▶ **EXERCISE DIRECTIONS**
Leave out the pictures and reproduce all of the data exactly.

Records from a dataset:
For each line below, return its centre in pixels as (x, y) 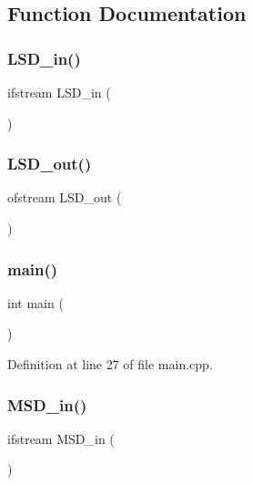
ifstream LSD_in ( (59, 92)
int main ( (35, 302)
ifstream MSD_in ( (61, 438)
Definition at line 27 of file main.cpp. (110, 364)
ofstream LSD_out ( (65, 197)
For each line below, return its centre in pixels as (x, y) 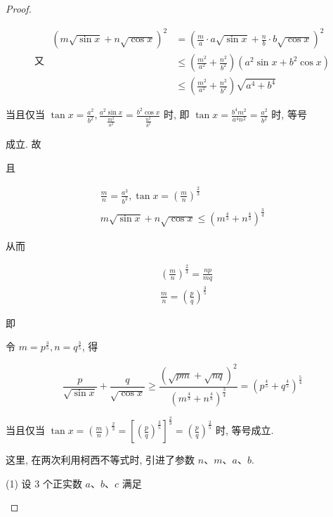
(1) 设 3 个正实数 (44, 483)
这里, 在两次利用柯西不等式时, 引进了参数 (100, 460)
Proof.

▶ **EXERCISE RESPONSE**
For each line below, return its centre in pixels as (x, y) 
ifstream LSD_in ( (59, 92)
int main ( (35, 302)
ifstream MSD_in ( (61, 438)
Definition at line 27 of file main.cpp. (110, 364)
ofstream LSD_out ( (65, 197)
For each line below, return its centre in pixels as (x, y) 
(1) 设 3 个正实数 (44, 483)
这里, 在两次利用柯西不等式时, 引进了参数 (100, 460)
Proof.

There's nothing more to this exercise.